Share Four Somethings: March 2021

Time for another monthly review, joining with Heather Gerwing and friends for Share Four Somethings.

Something Loved

While I continue to have a love/hate relationship with Zoom, over the last month I have appreciated the opportunities it has given to connect with others even though we may be far away geographically.

I was able to take part in two writing workshops and particularly enjoyed one on writing for children.

Also, for the last few months I’ve been taking part in an exercise class on Zoom. It had appeared at the start of the year as a social media recommendation and it looked like exactly the kind of class I enjoy so I had signed up to take part. Until then I had only done pre-recorded YouTube workouts during lockdown so it was great to do something live with others, even over Zoom.
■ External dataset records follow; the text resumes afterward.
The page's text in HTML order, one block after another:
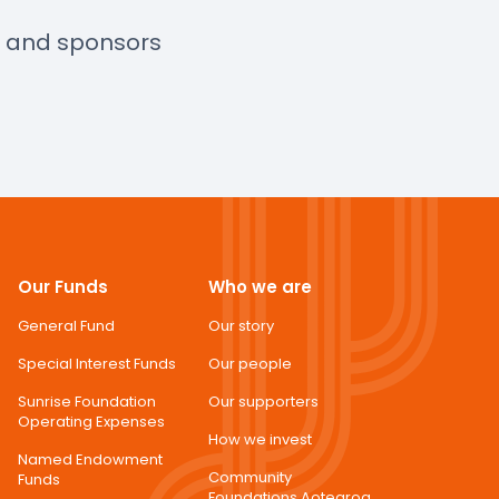
sponsors
Our Funds
General Fund
Special Interest Funds
Sunrise Foundation
Operating Expenses
Named Endowment
Funds
Who we are
Our story
Our people
Our supporters
How we invest
Community
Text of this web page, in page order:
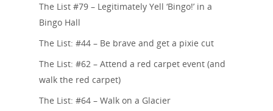
The List #79 – Legitimately Yell ‘Bingo!’ in a
Bingo Hall
The List: #44 – Be brave and get a pixie cut
The List: #62 – Attend a red carpet event (and
walk the red carpet)
The List: #64 – Walk on a Glacier
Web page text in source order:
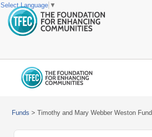
Funds > Timothy and Mary Webber Weston Fund
Select Language ▼
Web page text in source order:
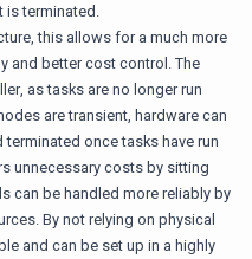
is terminated.
this allows for a much more
and better cost control. The
as tasks are no longer run
are transient, hardware can
once tasks have run
unnecessary costs by sitting
can be handled more reliably by
By not relying on physical
and can be set up in a highly
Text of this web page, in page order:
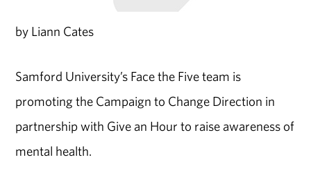
by Liann Cates
Samford University’s Face the Five team is
promoting the Campaign to Change Direction in
partnership with Give an Hour to raise awareness of
mental health.
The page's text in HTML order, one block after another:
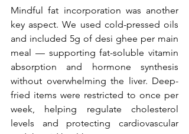
Mindful fat incorporation was another
key aspect. We used cold-pressed oils
and included 5g of desi ghee per main
meal — supporting fat-soluble vitamin
absorption and hormone synthesis
without overwhelming the liver. Deep-
fried items were restricted to once per
week, helping regulate cholesterol
levels and protecting cardiovascular
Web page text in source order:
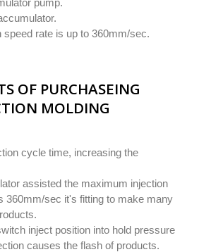
speed rate is up to 360mm/sec.
OF PURCHASEING
MOLDING
cycle time, increasing the
assisted the maximum injection
360mm/sec it's fitting to make many
inject position into hold pressure
causes the flash of products.
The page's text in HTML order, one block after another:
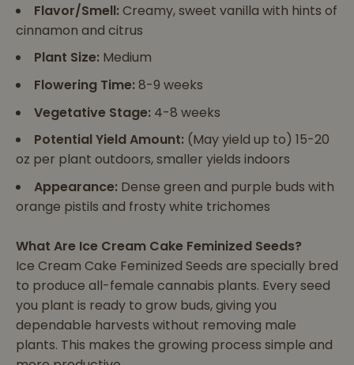
Flavor/Smell:Creamy, sweet vanilla with hints of
cinnamon and citrus
Plant Size: Medium
Flowering Time:8-9 weeks
Vegetative Stage: 4-8 weeks
Potential Yield Amount: (May yield up to) 15-20
oz per plant outdoors, smaller yields indoors
Appearance: Dense green and purple buds with
orange pistils and frosty white trichomes
What Are Ice Cream Cake Feminized Seeds?
Ice Cream Cake Feminized Seeds are specially bred
to produce all-female cannabis plants. Every seed
you plant is ready to grow buds, giving you
dependable harvests without removing male
plants. This makes the growing process simple and
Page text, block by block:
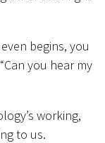
begins, you
you hear my
working,
to us.
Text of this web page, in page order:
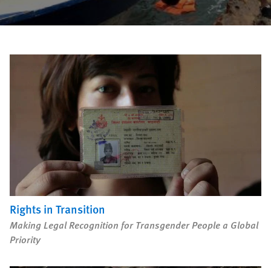
Children Behind Bars
PURCHASE
DOWNLOAD
Rights in Transition
Making Legal Recognition for Transgender People a Global
Priority
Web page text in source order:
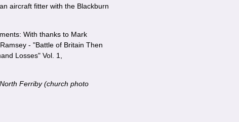
aircraft fitter with the Blackburn
With thanks to Mark
- "Battle of Britain Then
Losses" Vol. 1,
Ferriby (church photo
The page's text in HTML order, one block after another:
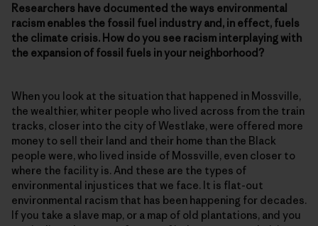
Researchers have documented the ways environmental
racism enables the fossil fuel industry and, in effect, fuels
the climate crisis. How do you see racism interplaying with
the expansion of fossil fuels in your neighborhood?
When you look at the situation that happened in Mossville,
the wealthier, whiter people who lived across from the train
tracks, closer into the city of Westlake, were offered more
money to sell their land and their home than the Black
people were, who lived inside of Mossville, even closer to
where the facility is. And these are the types of
environmental injustices that we face. It is flat-out
environmental racism that has been happening for decades.
If you take a slave map, or a map of old plantations, and you
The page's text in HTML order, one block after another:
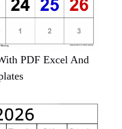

For some reason, I thought the person running it was local to me, but this week I discovered she lives at the other side of Scotland! It means I won’t be able to continue when the classes return to being face-to-face they have been a blessing during these months of lockdown.

Something Read (Or Said)

Unusually, I’m going to recommend a podcast episode this month rather than a book.

It’s from Annie F. Downs’ podcast “That Sounds Fun” and it’s episode 281: John Eldredge and a Year of the Pandemic.
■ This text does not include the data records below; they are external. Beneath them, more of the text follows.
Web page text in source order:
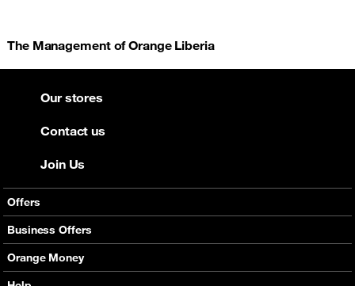
The Management of Orange Liberia
Offers
Mobile Offers
Fixed Broadband
Services
Business Offers
Smart Bundles
Postpaid Smart Bundles
Orange Money
Presentation
Our stores
Contact us
Join Us
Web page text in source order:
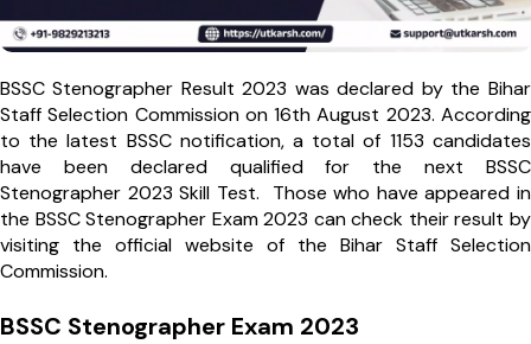
BSSC Stenographer Result 2023 was declared by the Bihar
Staff Selection Commission on 16th August 2023. According
to the latest BSSC notification, a total of 1153 candidates
have been declared qualified for the next BSSC
Stenographer 2023 Skill Test. Those who have appeared in
the BSSC Stenographer Exam 2023 can check their result by
visiting the official website of the Bihar Staff Selection
Commission.
BSSC Stenographer Exam 2023
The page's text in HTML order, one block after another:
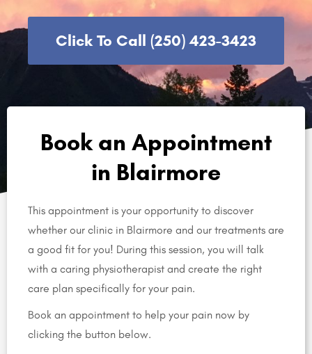
Click To Call (250) 423-3423
Book an Appointment
in Blairmore
This appointment is your opportunity to discover
whether our clinic in Blairmore and our treatments are
a good fit for you! During this session, you will talk
with a caring physiotherapist and create the right
care plan specifically for your pain.
Book an appointment to help your pain now by
clicking the button below.
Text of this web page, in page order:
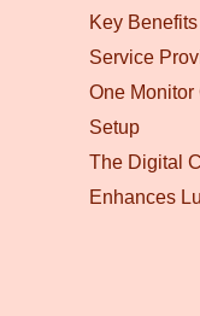
Key
Service
One
Setup
The Digital
Enhances
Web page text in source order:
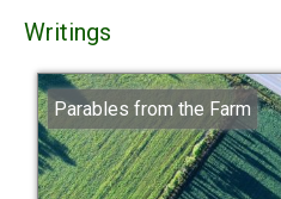
Writings
Parables from the Farm
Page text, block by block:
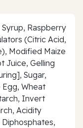
Raspberry
(Citric Acid,
Modified Maize
Juice, Gelling
Sugar,
Egg, Wheat
Invert
Acidity
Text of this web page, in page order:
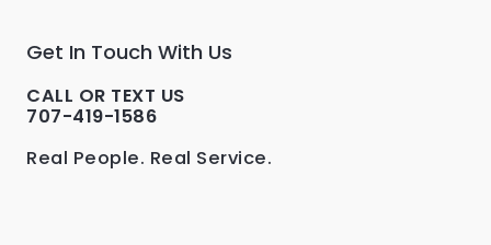
Get In Touch With Us
CALL OR TEXT US
707-419-1586
Real People. Real Service.
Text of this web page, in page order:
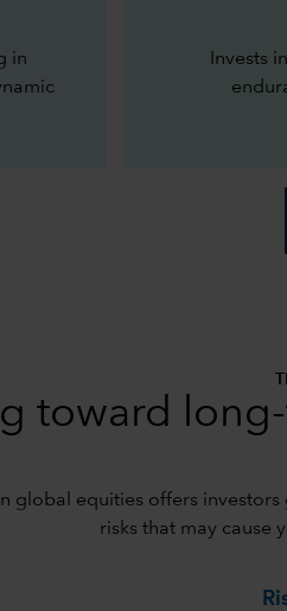
in
Invests
toward
global equities offers
risks that may cause

Especially if you’re feeling a bit weary after the events of the last year I’d highly recommend it – it’s one of the most helpful things I’ve listened to in a long time! The conversation reflects on the impact the pandemic has had on people’s emotional and mental health and gives some advice on slowing down and finding rest in God in the midst of it all.

Two insights particularly struck me. The first was when John Eldredge described how he ran a session with his ministry staff where he encouraged them to reflect on how they were doing in different areas – how much energy they felt they had, how focused they were, how clearly they were thinking etc. – and to rate the percentage of their “normal level” they felt they were functioning at. When all the scores were added up, their average was 36%!

As he pointed out, these were people with a strong faith and relatively functional lives, and yet the toll it had taken on them was tremendous. And even those who felt they were doing better felt their reserves were very depleted.

The other insight that struck me was when he pointed out the number of similarities between all we have experienced over the last year and the techniques used to torture people in prisoner-of-war camps. A stripping away of normality, an overabundance of confusing and conflicting information, a removal of any sense of control, uncertainty over when it will end…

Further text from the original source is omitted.